§ Exercise objective: Search the entries below for "experiments". Report each line where it occurs.

[Start of Attachment]

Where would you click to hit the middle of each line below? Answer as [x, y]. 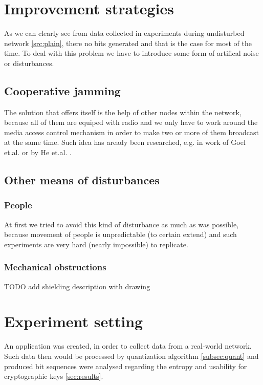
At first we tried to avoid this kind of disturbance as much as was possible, [122, 224]
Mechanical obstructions [55, 267]
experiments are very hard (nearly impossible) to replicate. [96, 244]
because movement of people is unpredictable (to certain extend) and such [120, 234]
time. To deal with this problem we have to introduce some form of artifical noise [131, 53]
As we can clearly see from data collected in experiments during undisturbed [124, 33]
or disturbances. [29, 63]
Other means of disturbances [82, 180]
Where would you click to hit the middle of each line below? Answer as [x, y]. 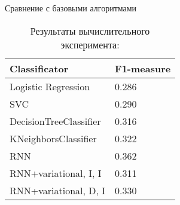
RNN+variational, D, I [58, 190]
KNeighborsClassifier [53, 138]
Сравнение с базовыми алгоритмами [71, 8]
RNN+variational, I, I [56, 173]
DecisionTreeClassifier [55, 121]
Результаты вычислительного [90, 30]
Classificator [39, 68]
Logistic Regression [50, 86]

[End of Attachment]

§ Result of this exercise:
experiments are very hard (nearly impossible) to replicate. [96, 244]
As we can clearly see from data collected in experiments during undisturbed [124, 33]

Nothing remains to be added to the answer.